[Opening WORKING DATA section]

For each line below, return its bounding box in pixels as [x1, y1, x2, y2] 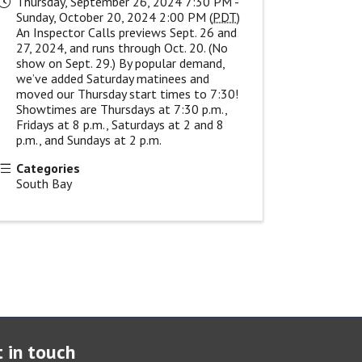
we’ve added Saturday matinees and [16, 69, 210, 86]
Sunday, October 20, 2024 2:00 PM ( [16, 8, 213, 25]
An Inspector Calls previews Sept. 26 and [16, 23, 238, 40]
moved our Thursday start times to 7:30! [16, 85, 239, 102]
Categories [16, 159, 81, 176]
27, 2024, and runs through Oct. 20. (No [16, 39, 229, 56]
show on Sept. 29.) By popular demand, [16, 54, 225, 71]
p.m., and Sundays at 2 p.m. [16, 131, 162, 148]
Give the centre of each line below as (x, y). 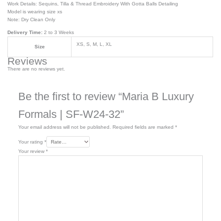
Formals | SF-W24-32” (71, 114)
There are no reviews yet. (37, 69)
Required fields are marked (144, 127)
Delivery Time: (25, 32)
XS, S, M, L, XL (94, 44)
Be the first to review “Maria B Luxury (106, 96)
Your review (32, 151)
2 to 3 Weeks (58, 32)
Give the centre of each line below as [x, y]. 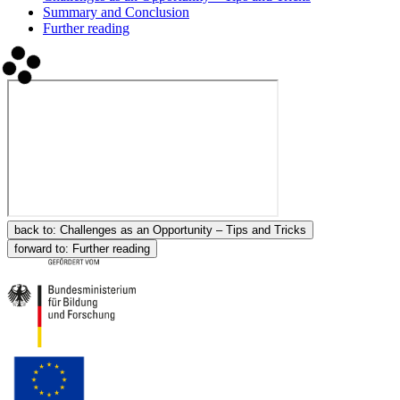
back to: [37, 229]
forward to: [43, 248]
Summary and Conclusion [116, 12]
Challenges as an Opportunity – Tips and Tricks [183, 229]
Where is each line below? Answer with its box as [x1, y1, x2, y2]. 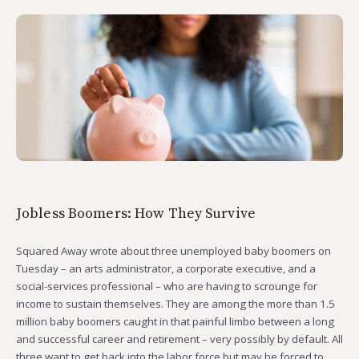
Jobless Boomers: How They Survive [16, 204, 256, 223]
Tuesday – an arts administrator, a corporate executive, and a [16, 260, 316, 276]
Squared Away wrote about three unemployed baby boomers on [16, 243, 331, 258]
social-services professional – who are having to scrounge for [16, 278, 317, 293]
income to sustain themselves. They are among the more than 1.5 [16, 296, 335, 311]
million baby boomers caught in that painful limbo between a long [16, 313, 334, 329]
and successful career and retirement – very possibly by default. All [16, 331, 343, 346]
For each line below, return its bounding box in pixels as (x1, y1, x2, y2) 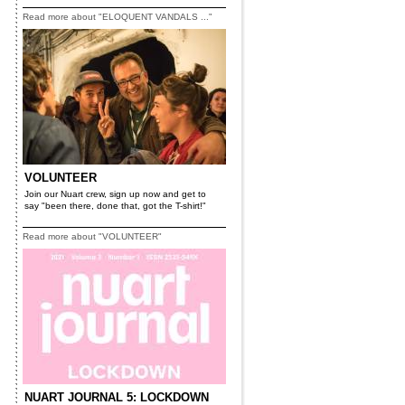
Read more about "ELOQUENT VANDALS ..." (23, 12, 212, 22)
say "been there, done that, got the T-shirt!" (24, 201, 206, 211)
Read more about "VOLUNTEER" (23, 231, 162, 241)
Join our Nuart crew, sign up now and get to (24, 189, 206, 199)
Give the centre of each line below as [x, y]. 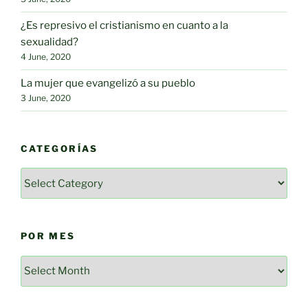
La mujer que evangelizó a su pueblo [108, 84]
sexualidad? [49, 42]
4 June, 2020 [46, 57]
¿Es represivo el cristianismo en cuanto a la [124, 26]
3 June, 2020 [46, 98]
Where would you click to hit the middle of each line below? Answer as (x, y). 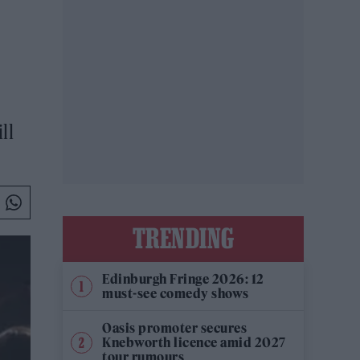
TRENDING (183, 238)
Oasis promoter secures (174, 328)
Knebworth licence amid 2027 (194, 342)
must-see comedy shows (176, 293)
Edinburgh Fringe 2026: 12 (183, 279)
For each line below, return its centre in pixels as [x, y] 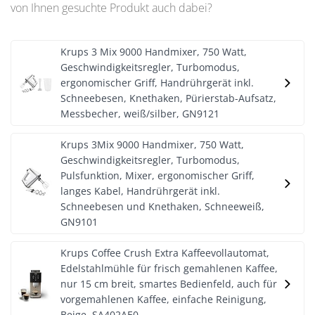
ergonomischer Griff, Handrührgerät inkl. [157, 83]
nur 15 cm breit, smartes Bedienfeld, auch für [169, 284]
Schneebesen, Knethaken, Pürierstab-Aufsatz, [168, 98]
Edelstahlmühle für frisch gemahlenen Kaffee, [169, 268]
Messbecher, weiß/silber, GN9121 [140, 114]
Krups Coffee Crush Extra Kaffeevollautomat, [165, 253]
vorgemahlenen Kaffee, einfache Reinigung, [163, 299]
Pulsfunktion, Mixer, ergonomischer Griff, [157, 175]
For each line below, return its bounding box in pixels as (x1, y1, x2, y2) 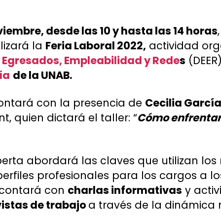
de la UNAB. (13, 68, 72, 82)
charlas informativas (68, 183, 182, 197)
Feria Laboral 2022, (45, 38, 146, 53)
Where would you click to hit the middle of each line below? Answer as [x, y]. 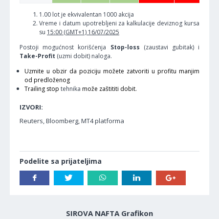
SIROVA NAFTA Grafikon [109, 213]
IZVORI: [31, 107]
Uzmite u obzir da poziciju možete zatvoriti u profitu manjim [112, 71]
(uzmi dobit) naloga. [84, 56]
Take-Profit [37, 56]
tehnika [71, 88]
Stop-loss [125, 47]
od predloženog [47, 80]
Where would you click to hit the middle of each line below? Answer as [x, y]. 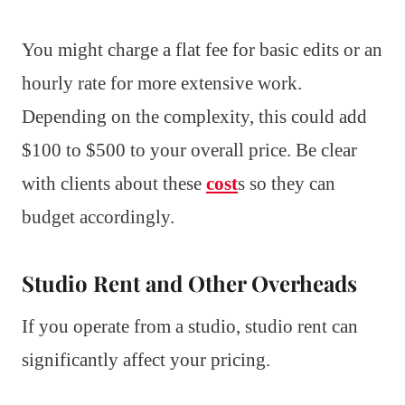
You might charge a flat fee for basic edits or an [202, 50]
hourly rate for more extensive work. [162, 84]
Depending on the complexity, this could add [194, 117]
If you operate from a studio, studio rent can [190, 327]
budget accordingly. [98, 217]
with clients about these [114, 184]
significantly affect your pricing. [146, 360]
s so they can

[Closing WORKING DATA section]

The answer should be only the number of lines in the data that include "Sept".

-- WRITTEN ANSWER --
2